As soon as offshore gambling mogul Ivan (Ben Affleck) shows off his pet crocodiles to a wide-eyed Richie (Justin Timberlake), it’s clear that somebody is going to be thrown to said reptiles. The only question in Runner Runner is who.
Princeton University graduate student Richie is a one-time hedge fund guy who got cleaned out by the Great Recession and is now trying to get his Master’s in mathematics. It’s safe to say that the school doesn’t appreciate that he pays his tuition by acting as a tout for online gaming sites who pay him a commission on the students he solicits. And so, after a laugh-worthy betting-it-all montage — the camera circles around Richie while he gambles his life savings on a poker site and fellow students cheer him on — he thinks he has one option left, to go to Costa Rica and find Ivan, the guy who runs the site, and get his money back.
Once Richie arrives on the island, the film switches from one set of clichés (Ivy League fall colors and eggheads arguing about probability models) to another (easily bribed cops and a curious lack of air conditioning). Although Brian Koppelman and David Levien’s script provides little reason to think Richie is a smooth operator, in no time he’s talked Ivan out of his money and received a new job offer. At this point, the film changes clichés again, from a scrappy underdog story to a living-the-dream epic of excess. The millions that Ivan’s site pulls in every day apparently pay for a lot of pool parties, bikini babes, hired guns, and tastefully minimalist dwellings.
It’s difficult to see why Richie falls for any of this. Everything about Ivan’s gleaming smile and frat-brotherish swagger should appear a giant “Stop” sign to a someone like Richie, a computer-lab quant without visible insecurities. In the world of Runner Runner, the money itself is the lure. But even if reality, of course, that’s often enough reason for people to cast aside any moral quandaries, in convincing fiction, more is required. The script seems modeled on too many luridly escapist books like Ben Mezrich’s Bringing Down the House and The Accidental Billionaires, and the film resembles 21 and The Social Network, beautiful sagas of smart guys getting into trouble — and increasingly wide and mobile frames — once they leave the dorm room.

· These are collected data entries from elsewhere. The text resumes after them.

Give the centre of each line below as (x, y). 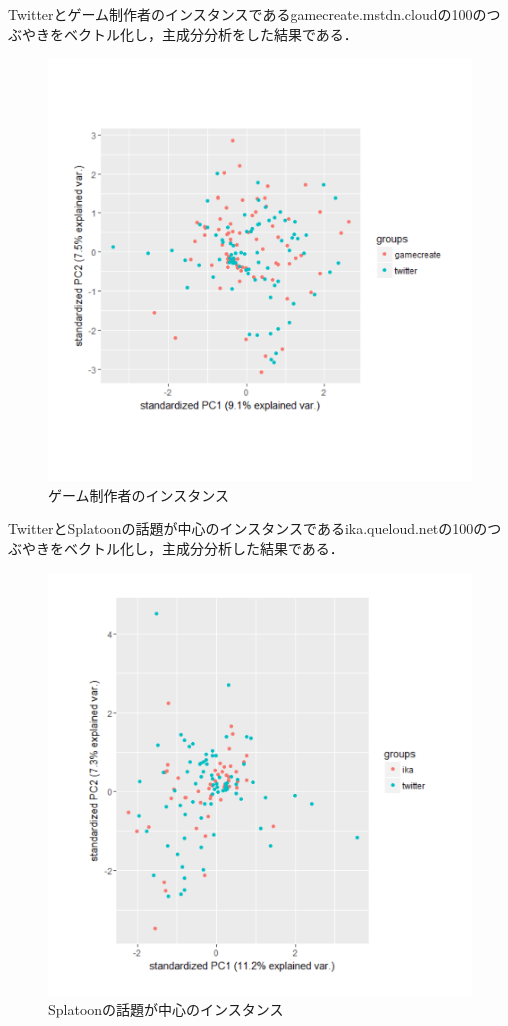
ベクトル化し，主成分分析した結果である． (203, 548)
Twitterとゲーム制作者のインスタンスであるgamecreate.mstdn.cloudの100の (247, 14)
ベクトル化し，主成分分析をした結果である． (210, 33)
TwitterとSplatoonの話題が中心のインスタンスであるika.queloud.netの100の (248, 528)
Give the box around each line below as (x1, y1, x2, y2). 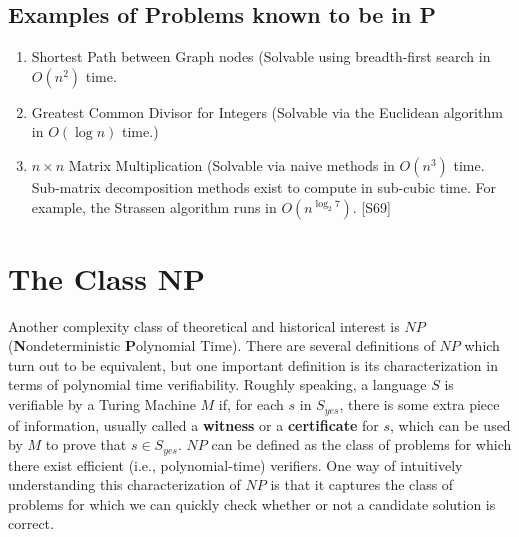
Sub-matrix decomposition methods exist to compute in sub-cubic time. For (31, 176, 496, 197)
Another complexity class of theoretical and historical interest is (8, 315, 400, 336)
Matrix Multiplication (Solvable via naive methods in (68, 154, 395, 175)
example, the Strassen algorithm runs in (31, 196, 277, 217)
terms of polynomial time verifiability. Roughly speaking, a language (8, 374, 427, 395)
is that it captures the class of (270, 474, 454, 495)
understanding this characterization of (8, 474, 241, 495)
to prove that (45, 434, 127, 455)
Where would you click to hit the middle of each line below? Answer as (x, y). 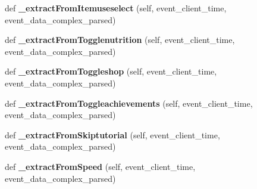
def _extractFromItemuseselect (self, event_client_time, (116, 8)
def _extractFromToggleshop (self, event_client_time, (111, 71)
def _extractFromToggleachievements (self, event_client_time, (129, 103)
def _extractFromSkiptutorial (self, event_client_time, (112, 134)
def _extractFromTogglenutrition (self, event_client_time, (120, 40)
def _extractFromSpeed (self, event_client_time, (100, 166)
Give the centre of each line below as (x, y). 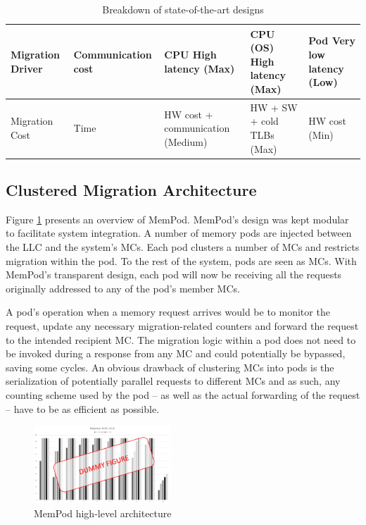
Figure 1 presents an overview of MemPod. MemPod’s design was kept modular (177, 219)
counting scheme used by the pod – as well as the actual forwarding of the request (183, 395)
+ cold (264, 121)
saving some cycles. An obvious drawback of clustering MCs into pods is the (170, 367)
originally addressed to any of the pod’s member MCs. (123, 288)
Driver (27, 68)
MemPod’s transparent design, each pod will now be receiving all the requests (174, 274)
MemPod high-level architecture (103, 513)
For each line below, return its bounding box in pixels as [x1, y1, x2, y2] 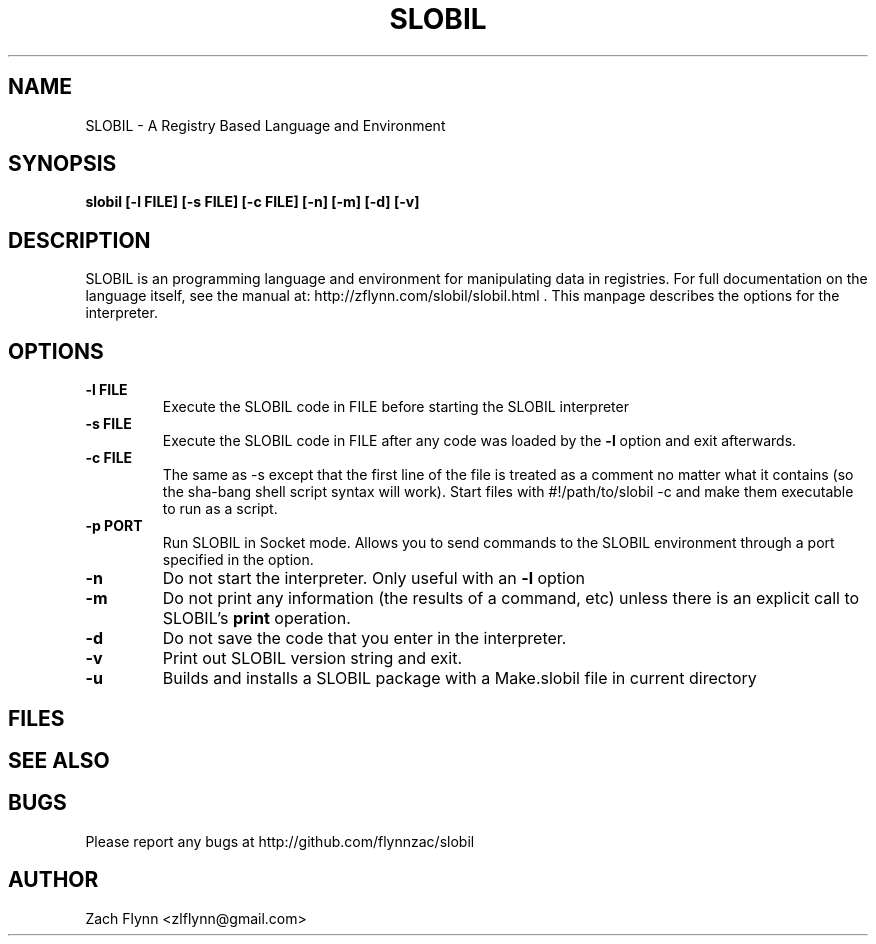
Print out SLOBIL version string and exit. [162, 648, 462, 669]
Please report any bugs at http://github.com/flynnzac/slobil [85, 832, 475, 850]
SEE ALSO [8, 747, 110, 773]
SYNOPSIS [8, 151, 117, 177]
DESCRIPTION [8, 227, 151, 253]
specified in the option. [162, 551, 314, 569]
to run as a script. [162, 500, 278, 518]
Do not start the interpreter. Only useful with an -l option [162, 568, 586, 589]
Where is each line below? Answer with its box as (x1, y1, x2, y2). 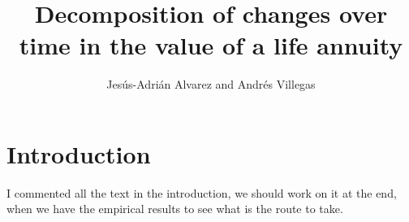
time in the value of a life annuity (19, 28, 403, 62)
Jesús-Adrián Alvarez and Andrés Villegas (106, 76, 316, 93)
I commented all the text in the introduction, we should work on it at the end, (6, 184, 397, 201)
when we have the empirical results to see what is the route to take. (6, 200, 343, 217)
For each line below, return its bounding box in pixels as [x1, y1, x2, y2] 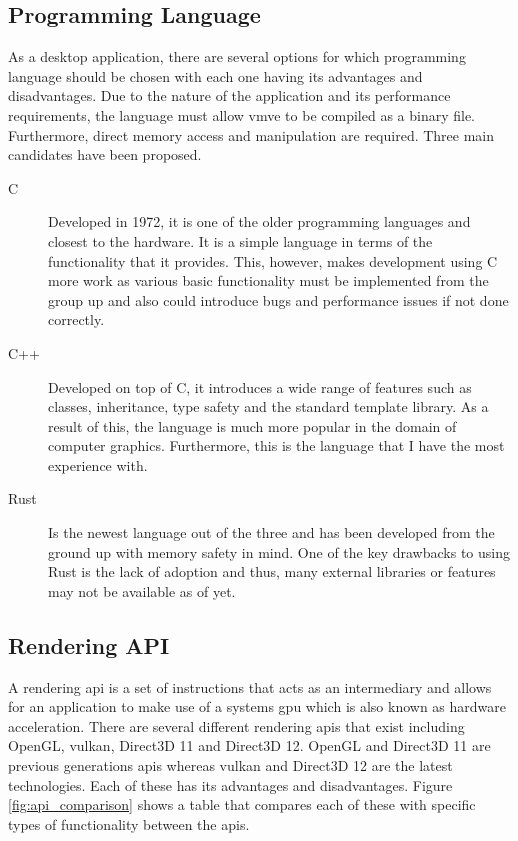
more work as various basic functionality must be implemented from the [48, 270, 489, 291]
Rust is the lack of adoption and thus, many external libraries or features [48, 561, 496, 582]
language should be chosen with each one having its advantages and [8, 65, 423, 86]
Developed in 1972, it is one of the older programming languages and [48, 211, 471, 232]
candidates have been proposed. [8, 144, 202, 165]
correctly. [48, 309, 105, 330]
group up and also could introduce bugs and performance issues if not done [48, 289, 509, 310]
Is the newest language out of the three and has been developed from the [48, 522, 495, 543]
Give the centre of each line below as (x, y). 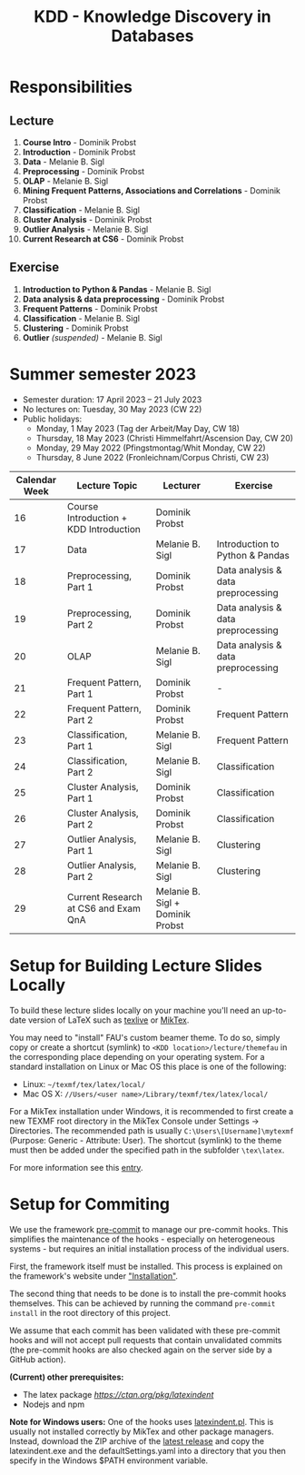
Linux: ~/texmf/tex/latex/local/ (84, 1084)
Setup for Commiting (90, 1204)
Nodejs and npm (53, 1404)
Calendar (36, 480)
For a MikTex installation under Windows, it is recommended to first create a (152, 1111)
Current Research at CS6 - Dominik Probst (103, 239)
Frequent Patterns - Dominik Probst (90, 308)
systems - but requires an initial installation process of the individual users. (149, 1248)
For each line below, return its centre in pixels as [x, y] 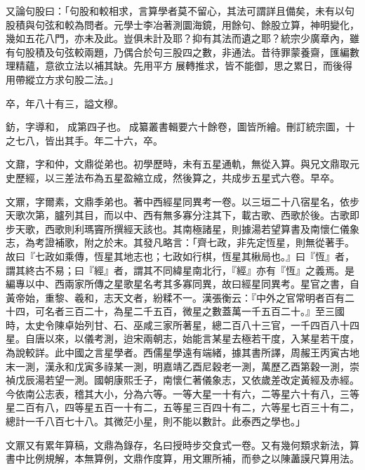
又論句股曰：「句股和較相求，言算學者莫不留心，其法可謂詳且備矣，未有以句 [180, 11]
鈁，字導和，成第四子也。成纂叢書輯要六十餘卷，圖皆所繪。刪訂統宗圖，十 [180, 127]
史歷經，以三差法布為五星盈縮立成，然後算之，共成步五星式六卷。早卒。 [173, 177]
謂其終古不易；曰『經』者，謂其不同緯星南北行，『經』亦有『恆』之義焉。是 [180, 270]
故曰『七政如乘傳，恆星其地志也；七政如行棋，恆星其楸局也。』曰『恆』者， [180, 256]
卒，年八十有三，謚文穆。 [65, 103]
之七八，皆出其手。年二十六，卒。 [84, 140]
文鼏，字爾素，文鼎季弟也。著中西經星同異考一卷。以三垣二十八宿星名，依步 [182, 201]
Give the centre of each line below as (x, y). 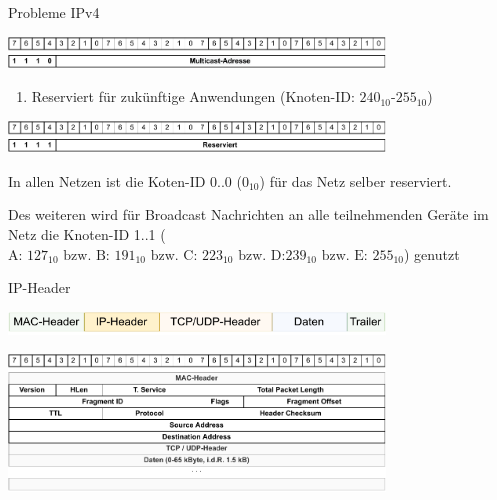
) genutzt (431, 253)
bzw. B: (86, 255)
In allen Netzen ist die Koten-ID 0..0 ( (125, 180)
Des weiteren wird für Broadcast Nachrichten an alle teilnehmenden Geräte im (248, 214)
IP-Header (39, 287)
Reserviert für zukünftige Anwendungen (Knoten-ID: (193, 96)
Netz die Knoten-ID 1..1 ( (87, 233)
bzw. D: (262, 255)
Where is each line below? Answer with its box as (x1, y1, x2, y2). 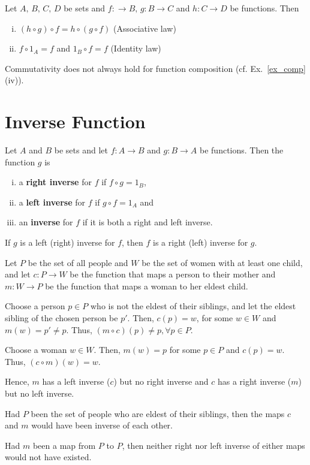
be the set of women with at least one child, (142, 256, 303, 268)
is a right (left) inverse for (153, 236, 248, 249)
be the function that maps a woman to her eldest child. (45, 279, 248, 292)
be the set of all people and (28, 256, 128, 268)
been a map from (32, 439, 96, 451)
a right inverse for (19, 176, 92, 188)
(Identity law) (110, 42, 161, 55)
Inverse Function (5, 109, 146, 134)
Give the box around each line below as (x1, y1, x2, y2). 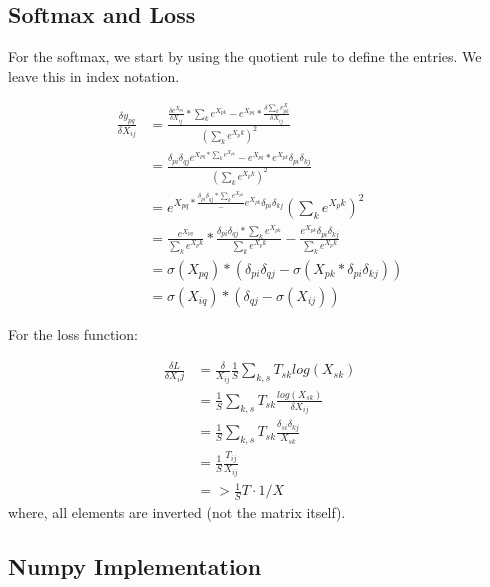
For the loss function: (8, 324, 138, 345)
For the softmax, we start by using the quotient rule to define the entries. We (8, 46, 482, 67)
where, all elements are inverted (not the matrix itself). (8, 502, 346, 523)
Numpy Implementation (8, 551, 262, 582)
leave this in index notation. (8, 65, 180, 86)
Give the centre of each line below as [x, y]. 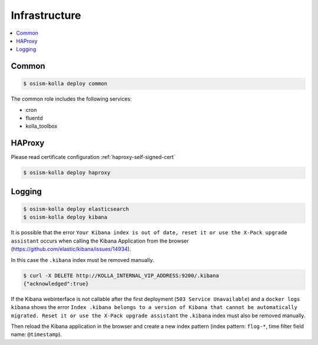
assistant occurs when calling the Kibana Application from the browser [100, 241]
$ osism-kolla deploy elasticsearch [76, 209]
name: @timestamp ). [36, 334]
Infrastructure [46, 15]
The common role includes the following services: [71, 99]
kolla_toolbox [42, 126]
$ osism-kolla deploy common [65, 84]
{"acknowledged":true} [56, 283]
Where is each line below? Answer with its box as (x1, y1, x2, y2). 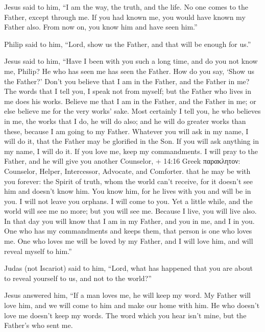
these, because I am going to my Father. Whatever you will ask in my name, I (4, 125, 249, 136)
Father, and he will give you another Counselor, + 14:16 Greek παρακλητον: (4, 156, 240, 166)
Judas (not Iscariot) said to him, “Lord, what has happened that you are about (4, 263, 253, 273)
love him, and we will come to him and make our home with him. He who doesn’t (4, 300, 260, 311)
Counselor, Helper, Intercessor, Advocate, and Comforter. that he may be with (4, 165, 251, 176)
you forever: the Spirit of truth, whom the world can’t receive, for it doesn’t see (4, 175, 253, 186)
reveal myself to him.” (4, 245, 72, 256)
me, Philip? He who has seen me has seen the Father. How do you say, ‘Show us (4, 65, 255, 76)
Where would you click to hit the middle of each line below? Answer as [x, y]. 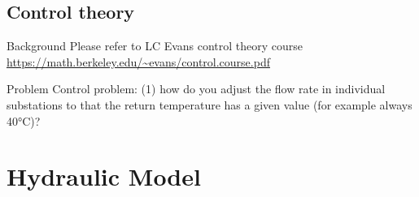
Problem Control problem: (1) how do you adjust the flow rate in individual [196, 89]
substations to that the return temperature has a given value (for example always [209, 104]
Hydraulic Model [104, 176]
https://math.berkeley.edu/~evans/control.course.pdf [138, 61]
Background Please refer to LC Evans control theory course [155, 46]
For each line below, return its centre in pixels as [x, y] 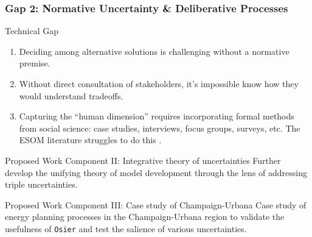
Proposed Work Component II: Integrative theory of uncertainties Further [143, 160]
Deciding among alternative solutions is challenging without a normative [154, 51]
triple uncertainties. [41, 184]
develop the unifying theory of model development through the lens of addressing [156, 172]
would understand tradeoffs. [71, 95]
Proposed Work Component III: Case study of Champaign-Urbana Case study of [156, 204]
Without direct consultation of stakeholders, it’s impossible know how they [159, 83]
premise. [35, 63]
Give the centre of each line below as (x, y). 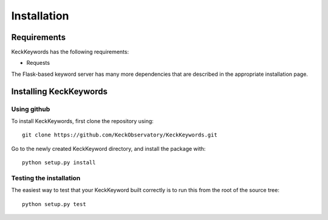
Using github (31, 109)
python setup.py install (59, 163)
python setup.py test (54, 204)
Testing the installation (46, 178)
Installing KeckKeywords (59, 91)
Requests (38, 63)
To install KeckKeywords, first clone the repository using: (83, 121)
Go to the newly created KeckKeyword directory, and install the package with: (108, 148)
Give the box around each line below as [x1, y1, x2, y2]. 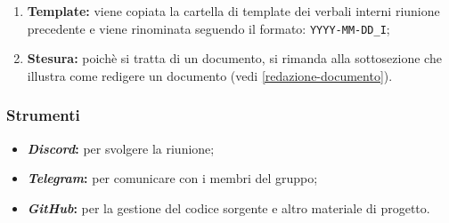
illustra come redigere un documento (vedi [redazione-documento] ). [27, 66, 393, 84]
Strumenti [6, 104, 80, 126]
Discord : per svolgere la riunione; [27, 139, 215, 157]
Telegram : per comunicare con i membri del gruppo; [27, 169, 318, 187]
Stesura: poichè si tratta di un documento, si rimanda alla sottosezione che [27, 49, 442, 68]
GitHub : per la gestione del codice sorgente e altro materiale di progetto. [27, 198, 430, 217]
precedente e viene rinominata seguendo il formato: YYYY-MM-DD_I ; [27, 19, 390, 37]
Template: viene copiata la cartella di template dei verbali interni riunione [27, 2, 440, 20]

Timberlake works hard to make Richie’s quick and unreflective drop into a shady business believable. He brings a bushy-tailed energy that perfectly fits the eager young striver who believes he’s been cheated and risks all to get ahead. He even has a beaten-down old gambler of a dad (John Heard) on hand to function as a warning of what he could become if he doesn’t reel in his dangerous ways. As in most stories of this sort, every 10 minutes or so, someone makes sure to point out to Richie that he should just get out, fold his cards, go back to America. Of course, he doesn’t, and as he flies closer to the sun, his wings are looking mighty fragile.
That Richie falls for such an obviously flawed villain’s appeal is another problem. Ivan almost looks annoyed at having to spell out his threats. Unfortunately, the film also takes on Affleck’s less-is-more attitude. By the time all the plot strands are getting tied up and snipped off in the too-neat-by-half conclusion, it’s hard to know exactly what just happened. These strands are as corny as they are illogical: a romantic subplot between Richie and Rebecca (Gemma Arterton), Ivan’s longtime lover and confidant who needs only a couple grins from Richie to tumble into his arms, is as dispensable as can be. I’m not sure what it means that Shavers (Anthony Mackie), the FBI agent chasing Ivan, is granted the gift of Runner Runner‘s only funny laugh line. Explaining why he will really enjoy putting the squeeze on a panicked Richie, Shavers announces, “I went to Rutgers.”